#### [TASK ITEM]
Your task is to transcribe all of the records exactly and leave out the pictures.

#### [LISTED ENTRIES]
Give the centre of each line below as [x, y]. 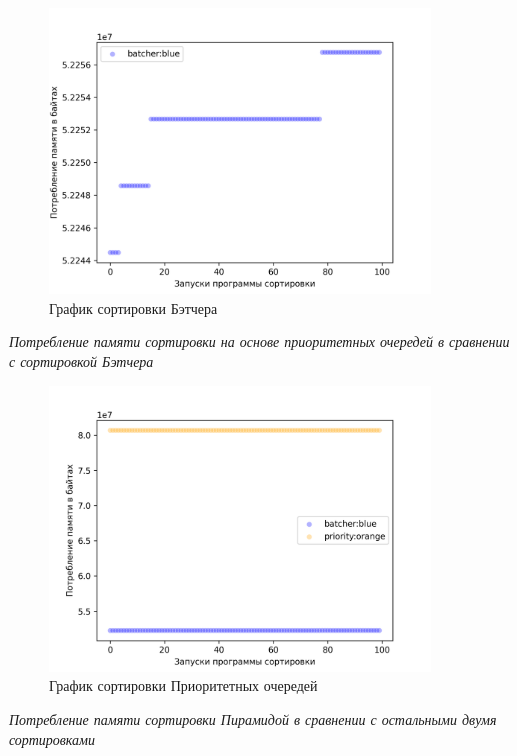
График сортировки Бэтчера [133, 307]
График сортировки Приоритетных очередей [183, 685]
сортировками [52, 738]
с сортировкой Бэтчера [81, 360]
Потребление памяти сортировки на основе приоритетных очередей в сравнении [259, 341]
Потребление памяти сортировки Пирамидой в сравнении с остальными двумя [253, 718]

#### [RESULT OF THE TASK]
Give the centre of each line below as [x, y]. 
График сортировки Бэтчера [133, 307]
График сортировки Приоритетных очередей [183, 685]
сортировками [52, 738]
с сортировкой Бэтчера [81, 360]
Потребление памяти сортировки на основе приоритетных очередей в сравнении [259, 341]
Потребление памяти сортировки Пирамидой в сравнении с остальными двумя [253, 718]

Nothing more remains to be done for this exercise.